Input data Start Marker

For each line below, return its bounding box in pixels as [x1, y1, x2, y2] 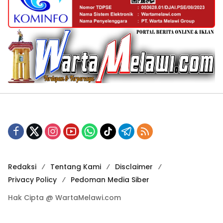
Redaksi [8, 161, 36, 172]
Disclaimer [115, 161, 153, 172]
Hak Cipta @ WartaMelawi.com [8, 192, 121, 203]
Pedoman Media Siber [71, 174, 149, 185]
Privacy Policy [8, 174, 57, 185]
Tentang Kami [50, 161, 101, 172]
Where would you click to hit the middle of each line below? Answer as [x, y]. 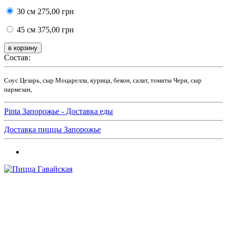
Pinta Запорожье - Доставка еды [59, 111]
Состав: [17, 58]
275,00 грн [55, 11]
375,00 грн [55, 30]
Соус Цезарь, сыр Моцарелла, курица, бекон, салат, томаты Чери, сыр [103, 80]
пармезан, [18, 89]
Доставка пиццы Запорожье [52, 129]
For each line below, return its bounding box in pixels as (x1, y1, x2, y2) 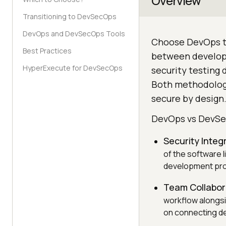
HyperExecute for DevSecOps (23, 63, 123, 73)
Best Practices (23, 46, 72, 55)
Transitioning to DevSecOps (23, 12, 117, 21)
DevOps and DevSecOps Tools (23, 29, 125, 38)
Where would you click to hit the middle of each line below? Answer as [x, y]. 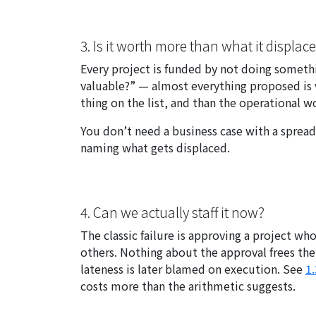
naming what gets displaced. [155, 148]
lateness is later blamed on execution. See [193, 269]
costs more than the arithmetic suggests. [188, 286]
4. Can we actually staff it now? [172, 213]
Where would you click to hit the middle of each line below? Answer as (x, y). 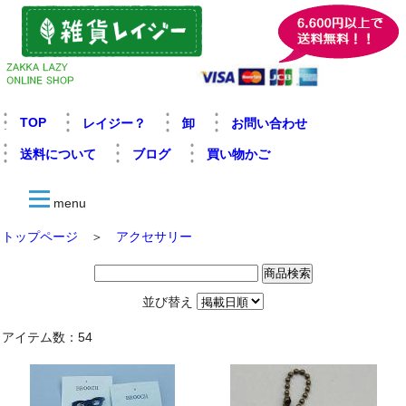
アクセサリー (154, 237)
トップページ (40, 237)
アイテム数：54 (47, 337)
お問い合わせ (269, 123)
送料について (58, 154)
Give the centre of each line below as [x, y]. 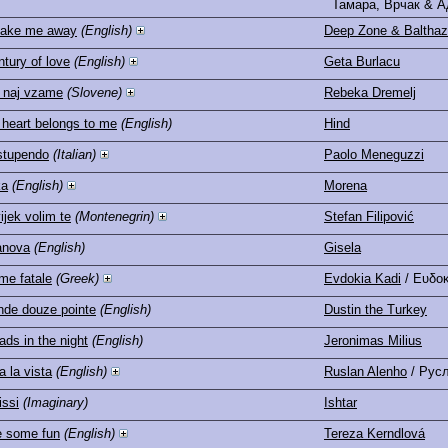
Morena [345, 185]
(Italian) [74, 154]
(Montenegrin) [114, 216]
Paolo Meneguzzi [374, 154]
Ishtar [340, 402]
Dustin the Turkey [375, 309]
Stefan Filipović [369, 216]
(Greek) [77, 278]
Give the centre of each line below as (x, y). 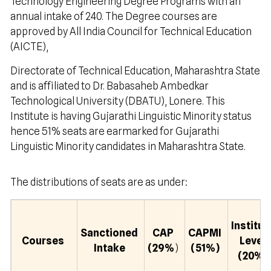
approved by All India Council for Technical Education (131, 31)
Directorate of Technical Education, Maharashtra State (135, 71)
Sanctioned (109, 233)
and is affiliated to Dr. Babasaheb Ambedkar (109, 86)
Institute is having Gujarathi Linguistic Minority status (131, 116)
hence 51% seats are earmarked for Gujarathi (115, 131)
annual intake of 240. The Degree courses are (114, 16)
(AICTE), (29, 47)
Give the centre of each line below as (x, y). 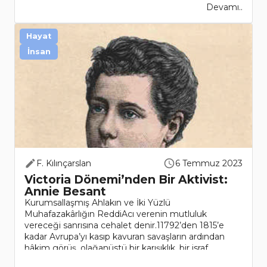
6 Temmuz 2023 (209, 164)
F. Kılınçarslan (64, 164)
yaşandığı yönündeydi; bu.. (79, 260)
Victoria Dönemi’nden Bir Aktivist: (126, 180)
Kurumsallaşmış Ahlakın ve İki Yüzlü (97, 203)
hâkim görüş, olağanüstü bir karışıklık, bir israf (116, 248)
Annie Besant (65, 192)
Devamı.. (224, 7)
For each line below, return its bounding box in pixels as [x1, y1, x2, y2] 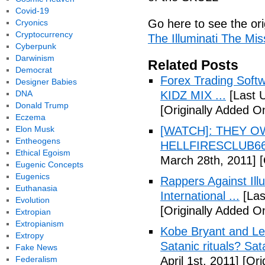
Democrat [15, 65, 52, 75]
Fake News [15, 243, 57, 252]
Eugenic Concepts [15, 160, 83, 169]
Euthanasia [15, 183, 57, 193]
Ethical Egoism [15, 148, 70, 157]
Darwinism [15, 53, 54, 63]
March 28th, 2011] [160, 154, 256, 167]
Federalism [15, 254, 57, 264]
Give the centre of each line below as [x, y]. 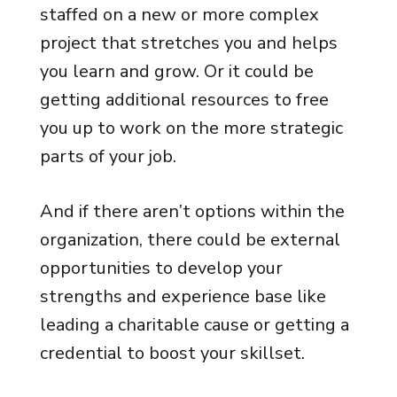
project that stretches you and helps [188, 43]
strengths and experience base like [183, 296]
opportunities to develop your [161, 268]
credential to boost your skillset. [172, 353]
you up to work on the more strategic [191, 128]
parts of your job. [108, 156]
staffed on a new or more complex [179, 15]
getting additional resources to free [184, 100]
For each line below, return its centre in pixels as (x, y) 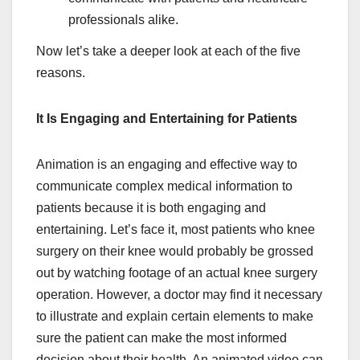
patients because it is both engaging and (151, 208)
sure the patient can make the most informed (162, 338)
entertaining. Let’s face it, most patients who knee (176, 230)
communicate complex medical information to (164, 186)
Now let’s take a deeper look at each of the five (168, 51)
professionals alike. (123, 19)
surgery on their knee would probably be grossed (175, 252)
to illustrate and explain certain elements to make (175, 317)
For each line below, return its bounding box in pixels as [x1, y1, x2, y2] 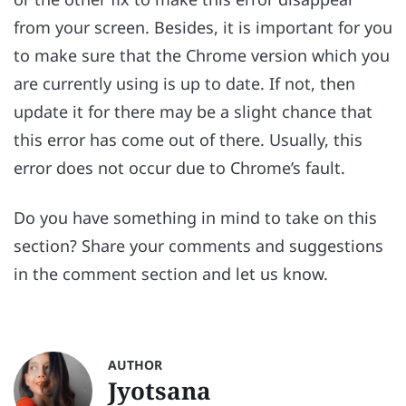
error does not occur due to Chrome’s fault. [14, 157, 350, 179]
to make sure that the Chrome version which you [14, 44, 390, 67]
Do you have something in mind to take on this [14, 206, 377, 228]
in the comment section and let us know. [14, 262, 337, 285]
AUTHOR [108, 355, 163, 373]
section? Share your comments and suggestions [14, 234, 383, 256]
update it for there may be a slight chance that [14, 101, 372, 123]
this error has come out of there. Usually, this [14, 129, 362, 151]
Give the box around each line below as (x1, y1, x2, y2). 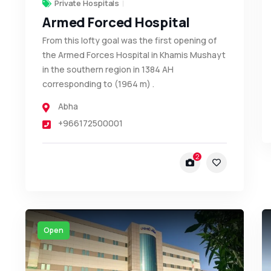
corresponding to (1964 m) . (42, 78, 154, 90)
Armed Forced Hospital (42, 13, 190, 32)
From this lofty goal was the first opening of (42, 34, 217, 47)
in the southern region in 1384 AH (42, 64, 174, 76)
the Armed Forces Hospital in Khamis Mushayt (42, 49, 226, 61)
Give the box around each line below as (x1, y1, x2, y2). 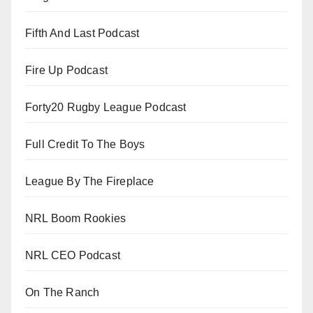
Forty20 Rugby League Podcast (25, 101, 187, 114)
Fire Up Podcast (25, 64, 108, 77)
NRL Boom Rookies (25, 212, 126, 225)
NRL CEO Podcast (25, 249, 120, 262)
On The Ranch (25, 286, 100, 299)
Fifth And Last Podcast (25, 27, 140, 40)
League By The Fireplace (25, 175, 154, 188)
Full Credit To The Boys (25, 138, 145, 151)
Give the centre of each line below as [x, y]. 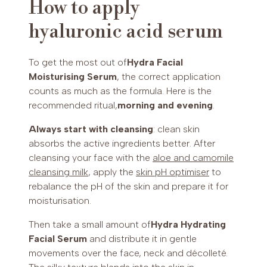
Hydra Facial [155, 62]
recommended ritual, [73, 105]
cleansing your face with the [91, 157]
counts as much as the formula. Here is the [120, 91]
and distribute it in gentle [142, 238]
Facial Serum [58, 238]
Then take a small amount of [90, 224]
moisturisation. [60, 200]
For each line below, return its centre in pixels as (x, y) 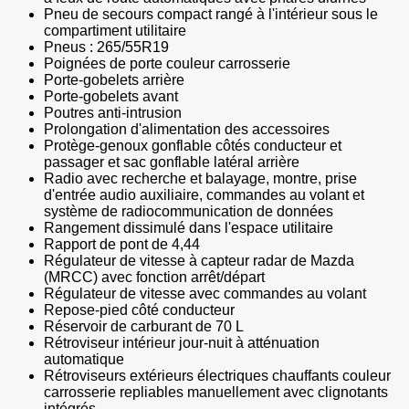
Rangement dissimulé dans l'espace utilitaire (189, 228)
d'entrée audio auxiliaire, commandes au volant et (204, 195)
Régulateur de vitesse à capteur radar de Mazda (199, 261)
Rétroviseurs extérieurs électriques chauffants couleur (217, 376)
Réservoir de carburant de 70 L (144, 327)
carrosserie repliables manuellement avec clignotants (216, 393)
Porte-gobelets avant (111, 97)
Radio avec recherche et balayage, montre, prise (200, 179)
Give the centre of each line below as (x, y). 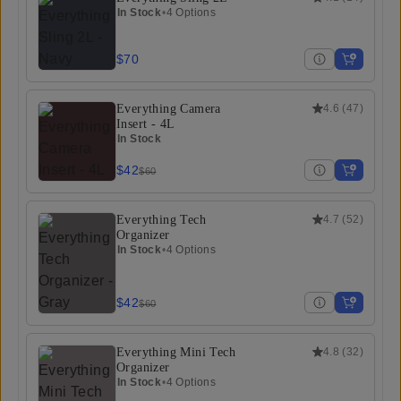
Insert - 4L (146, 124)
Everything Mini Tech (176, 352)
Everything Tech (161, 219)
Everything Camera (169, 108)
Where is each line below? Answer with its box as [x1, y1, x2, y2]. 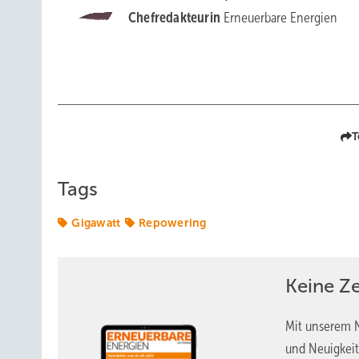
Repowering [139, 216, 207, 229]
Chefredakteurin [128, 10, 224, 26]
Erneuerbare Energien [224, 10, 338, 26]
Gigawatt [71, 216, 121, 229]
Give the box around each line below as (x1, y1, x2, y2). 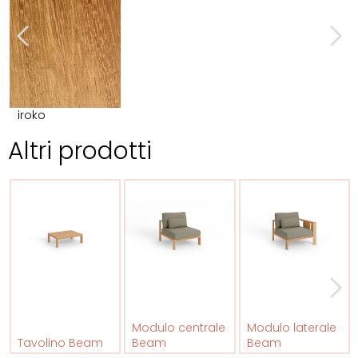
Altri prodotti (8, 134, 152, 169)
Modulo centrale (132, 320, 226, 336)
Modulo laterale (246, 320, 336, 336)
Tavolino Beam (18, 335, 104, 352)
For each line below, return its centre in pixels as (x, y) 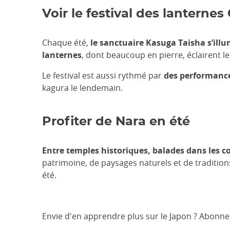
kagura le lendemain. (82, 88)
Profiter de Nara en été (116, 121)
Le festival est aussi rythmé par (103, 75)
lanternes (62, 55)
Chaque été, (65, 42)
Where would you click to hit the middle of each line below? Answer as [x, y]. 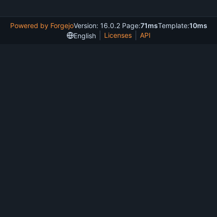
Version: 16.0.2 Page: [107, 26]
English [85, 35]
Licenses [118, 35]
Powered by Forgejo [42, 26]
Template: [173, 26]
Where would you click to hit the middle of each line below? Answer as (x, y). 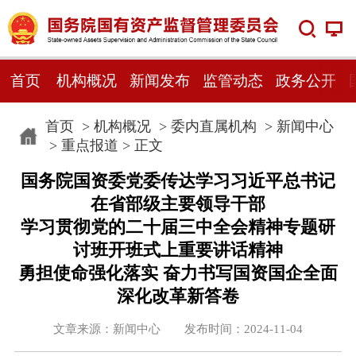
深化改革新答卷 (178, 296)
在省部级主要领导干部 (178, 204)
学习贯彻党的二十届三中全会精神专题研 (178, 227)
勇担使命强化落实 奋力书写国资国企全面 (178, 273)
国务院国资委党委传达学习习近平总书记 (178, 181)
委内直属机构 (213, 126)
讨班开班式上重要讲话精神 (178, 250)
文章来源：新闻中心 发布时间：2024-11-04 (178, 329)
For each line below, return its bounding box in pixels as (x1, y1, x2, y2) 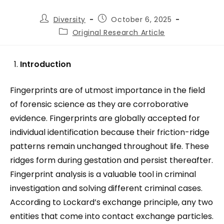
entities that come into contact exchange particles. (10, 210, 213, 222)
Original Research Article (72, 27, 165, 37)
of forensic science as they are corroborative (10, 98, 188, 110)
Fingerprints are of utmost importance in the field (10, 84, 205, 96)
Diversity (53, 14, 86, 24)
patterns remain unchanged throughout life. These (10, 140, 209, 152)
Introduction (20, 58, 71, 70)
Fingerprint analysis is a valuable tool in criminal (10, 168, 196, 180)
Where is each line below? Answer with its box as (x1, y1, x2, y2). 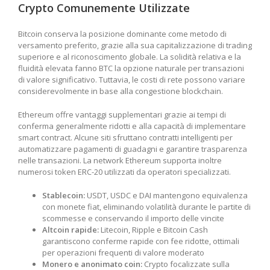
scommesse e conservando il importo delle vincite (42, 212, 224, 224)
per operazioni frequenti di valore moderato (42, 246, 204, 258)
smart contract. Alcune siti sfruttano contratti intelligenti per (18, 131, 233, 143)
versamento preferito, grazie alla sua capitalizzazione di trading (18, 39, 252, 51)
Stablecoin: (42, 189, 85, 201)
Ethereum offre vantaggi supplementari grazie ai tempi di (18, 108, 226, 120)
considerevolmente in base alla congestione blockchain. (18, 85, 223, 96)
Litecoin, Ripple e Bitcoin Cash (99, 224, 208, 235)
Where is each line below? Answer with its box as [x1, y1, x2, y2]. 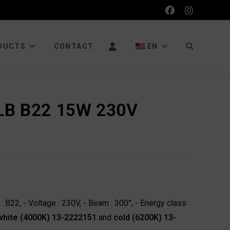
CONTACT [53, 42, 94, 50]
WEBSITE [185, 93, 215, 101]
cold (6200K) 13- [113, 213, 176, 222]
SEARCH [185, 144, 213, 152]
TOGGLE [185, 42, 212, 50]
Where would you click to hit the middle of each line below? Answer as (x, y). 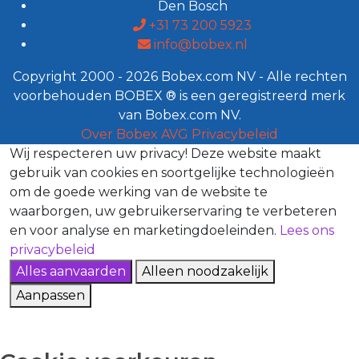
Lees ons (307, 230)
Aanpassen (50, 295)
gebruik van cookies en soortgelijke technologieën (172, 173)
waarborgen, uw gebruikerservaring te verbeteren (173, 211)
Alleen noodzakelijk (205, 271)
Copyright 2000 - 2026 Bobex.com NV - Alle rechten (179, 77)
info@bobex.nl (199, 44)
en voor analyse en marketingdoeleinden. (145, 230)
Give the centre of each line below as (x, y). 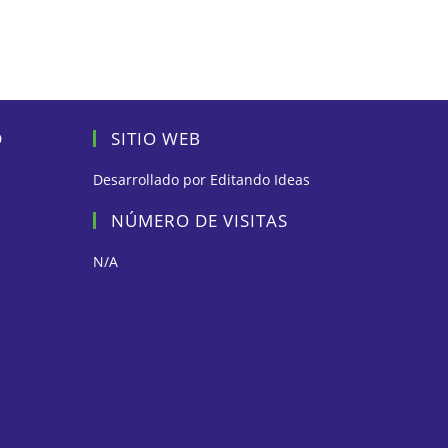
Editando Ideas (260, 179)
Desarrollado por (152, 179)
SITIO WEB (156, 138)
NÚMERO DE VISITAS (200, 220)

Input data End Marker

* What you have to do: Extract from the material above the stretch running from the line containing "the Armed Forces" through the line containing "Everything Camera (169, 108)". Keep the text exact and the pictures out.

* Written answer:
the Armed Forces Hospital in Khamis Mushayt (42, 49, 226, 61)
Give the box around each line below as (x1, y1, x2, y2). 
Forty20 Rugby League Podcast (25, 101, 187, 114)
Fire Up Podcast (25, 64, 108, 77)
NRL Boom Rookies (25, 212, 126, 225)
NRL CEO Podcast (25, 249, 120, 262)
On The Ranch (25, 286, 100, 299)
Fifth And Last Podcast (25, 27, 140, 40)
League By The Fireplace (25, 175, 154, 188)
Full Credit To The Boys (25, 138, 145, 151)
Give the centre of each line below as [x, y]. 
Hydra Facial [155, 62]
recommended ritual, [73, 105]
cleansing your face with the [91, 157]
counts as much as the formula. Here is the [120, 91]
and distribute it in gentle [142, 238]
Facial Serum [58, 238]
Then take a small amount of [90, 224]
moisturisation. [60, 200]
For each line below, return its centre in pixels as (x, y) 
Rangement dissimulé dans l'espace utilitaire (189, 228)
d'entrée audio auxiliaire, commandes au volant et (204, 195)
Régulateur de vitesse à capteur radar de Mazda (199, 261)
Rétroviseurs extérieurs électriques chauffants couleur (217, 376)
Réservoir de carburant de 70 L (144, 327)
carrosserie repliables manuellement avec clignotants (216, 393)
Porte-gobelets avant (111, 97)
Radio avec recherche et balayage, montre, prise (200, 179)
Give the centre of each line below as (x, y). 
Insert - 4L (146, 124)
Everything Mini Tech (176, 352)
Everything Tech (161, 219)
Everything Camera (169, 108)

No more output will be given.